Catatan Komisi Kejahatan Perang PBB yang tidak dibatasi jumlahnya dipublikasikan oleh Pengadilan Kriminal Internasional pada awal bulan Juli menyusul kesepakatan dengan PBB, sebuah langkah yang didorong oleh akademisi Inggris Dan Plesch, yang memimpin dorongan untuk akses yang lebih besar terhadap arsip tersebut. Dokumen-dokumen tersebut berhubungan dengan lebih dari 10.000 kasus.
Plesch mengatakan pada hari Jumat bahwa setelah penelitiannya di arsip di New York, dia diundang untuk memberikan kuliah tamu di Komisi Kejahatan Perang di Pengadilan Kriminal Internasional di Den Haag, Belanda, pada bulan Maret 2012 oleh Hans Bevers, kepala Komisi Kejahatan Perang. penelitian jaksa , untuk memberi. kantor. Bevers menyarankan ICC mungkin tertarik untuk memperoleh arsip tersebut dan Plesch mengatakan dia telah menghubungkannya dengan kantor PBB yang mengelola arsip tersebut.
“Sungguh suatu kebetulan yang membahagiakan bahwa dia melakukan penelitian di sini, bahwa dia melakukan penelitian di sana, dan bahwa ICC ingin memuat sebanyak mungkin arsip online,” kata kepala arsiparis PBB Bridget Sisk, Jumat.

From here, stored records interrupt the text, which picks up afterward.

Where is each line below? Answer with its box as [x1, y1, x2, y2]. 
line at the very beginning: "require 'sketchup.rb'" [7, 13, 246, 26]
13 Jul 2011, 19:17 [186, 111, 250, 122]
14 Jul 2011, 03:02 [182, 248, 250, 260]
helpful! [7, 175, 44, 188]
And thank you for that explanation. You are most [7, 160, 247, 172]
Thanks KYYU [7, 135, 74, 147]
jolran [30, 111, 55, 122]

“Tujuan kami adalah membuat arsip terbuka organisasi tersedia seluas mungkin,” katanya. “Kerja sama dengan ICC menambah catatan sejarah peradilan pidana internasional pada pengadilan kejahatan perang permanen di dunia.”
Juru bicara PBB Martin Nesirky mengatakan menempatkan bagian arsip yang tidak dibatasi secara online “akan sangat meningkatkan ketersediaan materi ini bagi mereka yang terlibat dalam penelitian mengenai perkembangan hukum pidana internasional, serta bagi peneliti dari disiplin akademis lainnya.”

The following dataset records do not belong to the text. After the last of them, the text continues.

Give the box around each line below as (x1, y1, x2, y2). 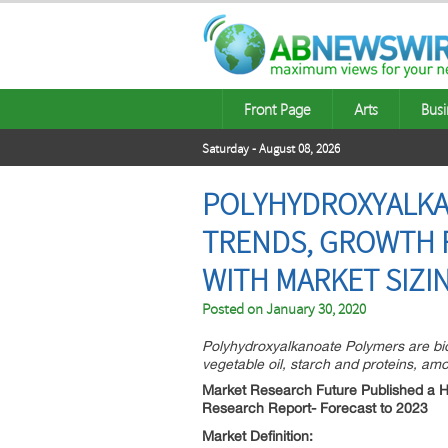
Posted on (202, 300, 266, 319)
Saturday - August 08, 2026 (202, 141, 340, 157)
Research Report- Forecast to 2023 (202, 400, 428, 416)
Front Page (244, 99, 311, 119)
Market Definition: (202, 428, 313, 444)
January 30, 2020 (266, 300, 366, 319)

Komisi Kejahatan Perang dibentuk oleh 17 negara Sekutu pada bulan Oktober 1943 untuk mengeluarkan daftar tersangka penjahat perang – yang akhirnya melibatkan sekitar 37.000 orang – dan menyelidiki tuduhan terhadap mereka serta mencoba mengamankan penangkapan dan persidangan mereka.

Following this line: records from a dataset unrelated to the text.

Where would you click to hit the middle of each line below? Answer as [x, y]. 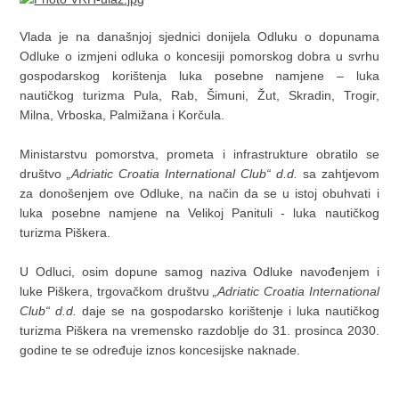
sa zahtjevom [338, 174]
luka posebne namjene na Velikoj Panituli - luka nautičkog [199, 213]
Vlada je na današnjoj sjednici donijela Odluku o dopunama [199, 37]
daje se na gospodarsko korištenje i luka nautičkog [228, 311]
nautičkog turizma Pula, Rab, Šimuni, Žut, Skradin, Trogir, [199, 96]
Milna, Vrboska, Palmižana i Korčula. [122, 115]
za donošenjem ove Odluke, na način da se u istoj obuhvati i [199, 194]
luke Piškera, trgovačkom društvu [117, 292]
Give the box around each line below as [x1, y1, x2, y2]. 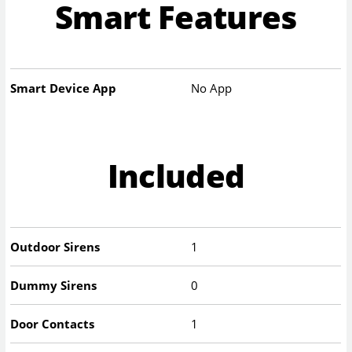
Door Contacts [10, 316, 95, 332]
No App [191, 79, 233, 96]
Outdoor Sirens [10, 239, 101, 255]
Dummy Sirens [10, 277, 97, 294]
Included [107, 154, 245, 198]
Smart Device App [10, 79, 117, 96]
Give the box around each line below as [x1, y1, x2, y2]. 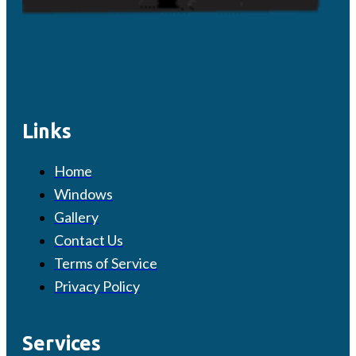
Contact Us [54, 230, 123, 249]
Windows [54, 184, 113, 203]
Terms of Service [54, 253, 157, 272]
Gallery [54, 207, 99, 226]
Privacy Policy [54, 277, 140, 295]
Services [22, 331, 101, 354]

Komisi ini ditutup pada tahun 1948, tiga tahun setelah PBB secara resmi didirikan dan kini beranggotakan 193 orang. Pada tahun 1949, Sekretariat PBB membuat peraturan yang membuat arsip hanya tersedia secara rahasia. Pada tahun 1987, akses terbatas hanya diberikan kepada peneliti dan sejarawan.
Plesch dan rekan-rekannya masih mencari akses bagi para peneliti untuk mengakses bagian-bagian berkas yang masih dibatasi, yang menurutnya berisi sekitar 30.000 set dokumen pra-persidangan yang diserahkan ke komisi oleh pengadilan nasional dan militer untuk menilai apakah kasus tersebut harus dituntut.
“Berkas-berkas ini berisi rincian banyak dakwaan kejahatan yang tidak banyak dituntut saat ini, termasuk pemerkosaan dan prostitusi paksa, serta kejahatan yang dilakukan oleh tentara biasa,” kata Plesch.
Dia mengatakan bahwa Museum Peringatan Holocaust AS, yang merupakan sebuah badan federal, sedang mencari akses ke seluruh arsip komisi tersebut – ratusan ribu halaman dalam 400 kotak – menyusul representasi timnya ke Departemen Luar Negeri AS.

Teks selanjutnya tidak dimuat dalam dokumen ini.